-------- Data provided --------

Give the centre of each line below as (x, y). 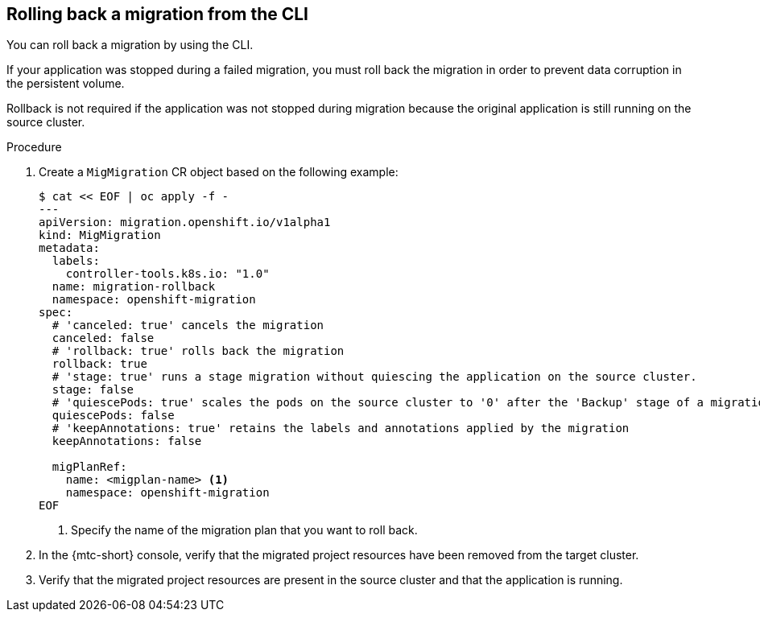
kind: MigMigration (100, 235)
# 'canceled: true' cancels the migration (188, 325)
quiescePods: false (113, 416)
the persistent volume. (66, 84)
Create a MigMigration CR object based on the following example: (219, 172)
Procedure (34, 147)
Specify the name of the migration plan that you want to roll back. (244, 530)
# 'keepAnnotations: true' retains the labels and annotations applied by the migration (341, 428)
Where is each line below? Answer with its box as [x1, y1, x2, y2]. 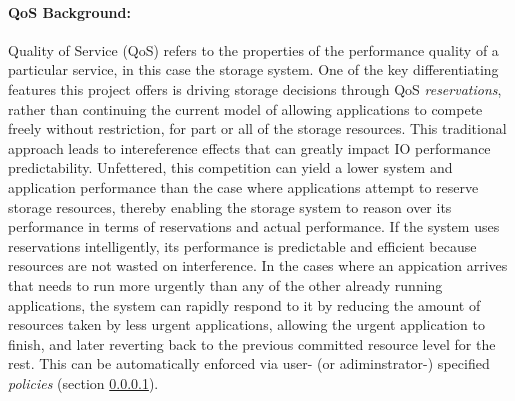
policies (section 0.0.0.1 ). [8, 372, 159, 393]
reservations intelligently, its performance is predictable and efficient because [8, 235, 477, 256]
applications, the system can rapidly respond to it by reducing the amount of [8, 294, 481, 315]
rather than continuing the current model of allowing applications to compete [8, 98, 483, 119]
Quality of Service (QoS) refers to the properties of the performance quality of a [8, 39, 499, 60]
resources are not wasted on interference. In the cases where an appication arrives [8, 255, 508, 276]
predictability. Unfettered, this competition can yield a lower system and [8, 157, 453, 178]
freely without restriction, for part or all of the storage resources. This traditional [8, 118, 507, 139]
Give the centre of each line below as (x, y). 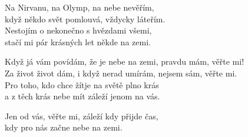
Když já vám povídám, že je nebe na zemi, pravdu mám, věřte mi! (125, 61)
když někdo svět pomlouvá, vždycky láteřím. (85, 19)
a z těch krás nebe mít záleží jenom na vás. (82, 96)
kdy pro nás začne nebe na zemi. (64, 127)
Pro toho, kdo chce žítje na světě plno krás (82, 84)
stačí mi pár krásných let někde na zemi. (78, 41)
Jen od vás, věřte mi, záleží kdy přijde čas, (82, 116)
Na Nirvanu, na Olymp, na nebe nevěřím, (80, 7)
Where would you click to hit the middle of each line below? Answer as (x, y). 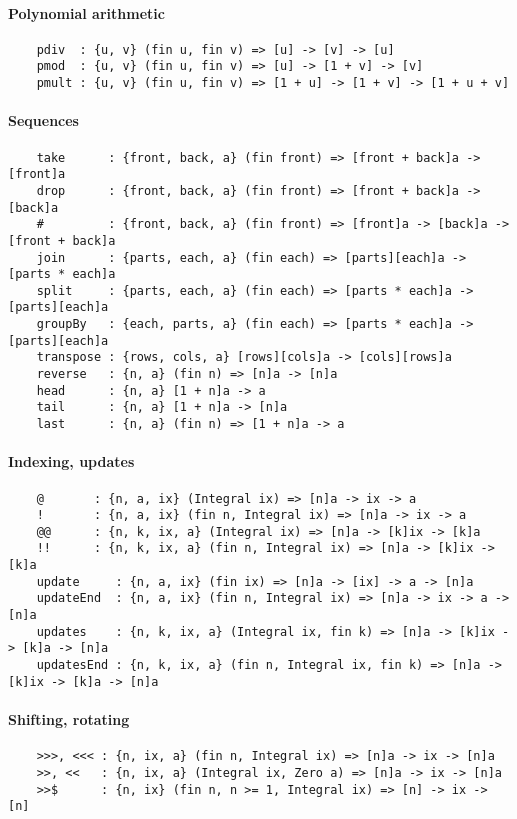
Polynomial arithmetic (86, 12)
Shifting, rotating (69, 718)
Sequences (43, 120)
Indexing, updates (71, 461)
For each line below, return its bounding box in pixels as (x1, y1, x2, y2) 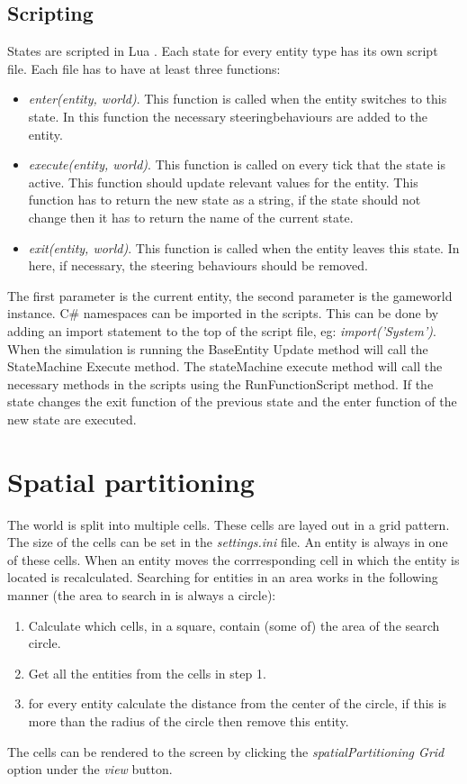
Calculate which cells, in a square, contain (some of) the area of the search (28, 615, 440, 634)
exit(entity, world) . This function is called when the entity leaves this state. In (28, 238, 460, 257)
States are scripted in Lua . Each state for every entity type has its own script (7, 41, 438, 60)
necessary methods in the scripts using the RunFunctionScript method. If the (7, 374, 434, 393)
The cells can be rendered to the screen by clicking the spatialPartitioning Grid (7, 742, 445, 761)
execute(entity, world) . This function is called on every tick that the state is (28, 155, 445, 174)
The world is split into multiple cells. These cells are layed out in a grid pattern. (7, 515, 450, 533)
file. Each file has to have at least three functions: (7, 59, 281, 77)
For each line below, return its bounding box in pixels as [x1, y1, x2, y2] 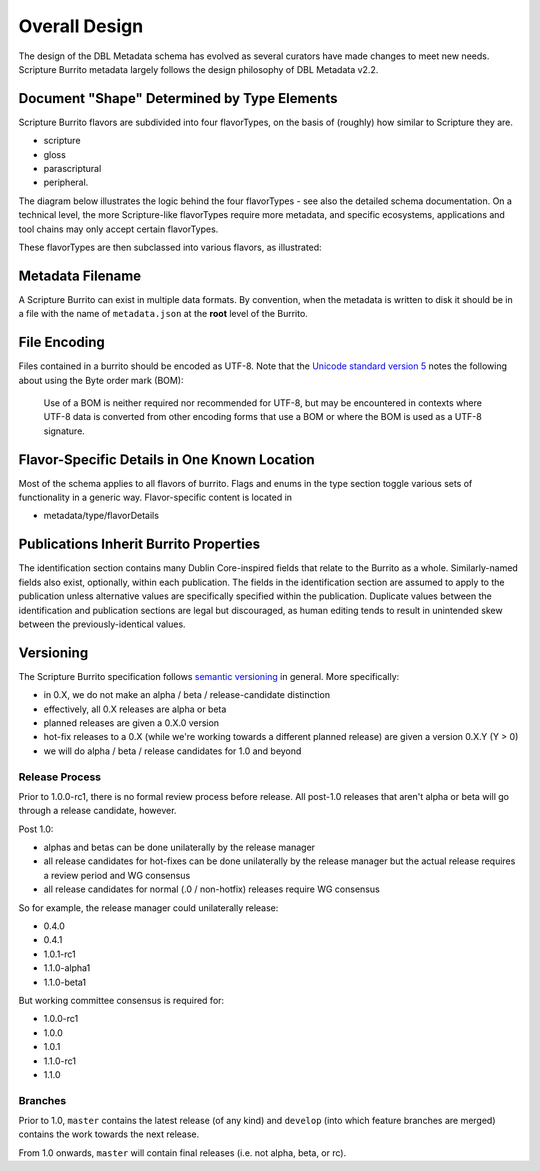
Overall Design [18, 15, 144, 37]
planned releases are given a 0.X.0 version [43, 716, 220, 729]
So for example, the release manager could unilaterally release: [18, 901, 279, 914]
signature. [43, 425, 85, 437]
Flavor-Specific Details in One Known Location [18, 451, 315, 468]
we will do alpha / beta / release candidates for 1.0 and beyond [43, 745, 302, 757]
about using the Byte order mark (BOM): [18, 374, 184, 386]
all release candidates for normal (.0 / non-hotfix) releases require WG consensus [43, 883, 380, 895]
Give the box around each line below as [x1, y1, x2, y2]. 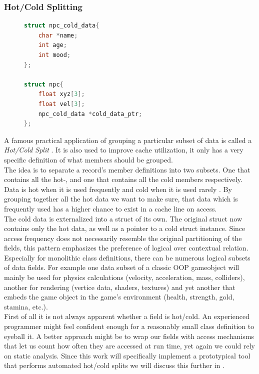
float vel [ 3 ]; [38, 100, 85, 107]
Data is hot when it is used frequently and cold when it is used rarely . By [4, 183, 232, 194]
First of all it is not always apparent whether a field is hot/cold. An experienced [4, 311, 250, 321]
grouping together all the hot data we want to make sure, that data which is [4, 193, 238, 204]
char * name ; [38, 31, 78, 39]
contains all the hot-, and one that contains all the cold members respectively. [4, 174, 242, 184]
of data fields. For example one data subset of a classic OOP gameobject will [4, 262, 239, 272]
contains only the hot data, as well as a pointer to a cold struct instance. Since [4, 223, 245, 233]

--------

* Task statement
Each line of the listing that contains the word "cold" must be copied.

* Your response
Data is hot when it is used frequently and cold when it is used rarely . By [4, 183, 232, 194]
First of all it is not always apparent whether a field is hot/cold. An experienced [4, 311, 250, 321]
contains all the hot-, and one that contains all the cold members respectively. [4, 174, 242, 184]
contains only the hot data, as well as a pointer to a cold struct instance. Since [4, 223, 245, 233]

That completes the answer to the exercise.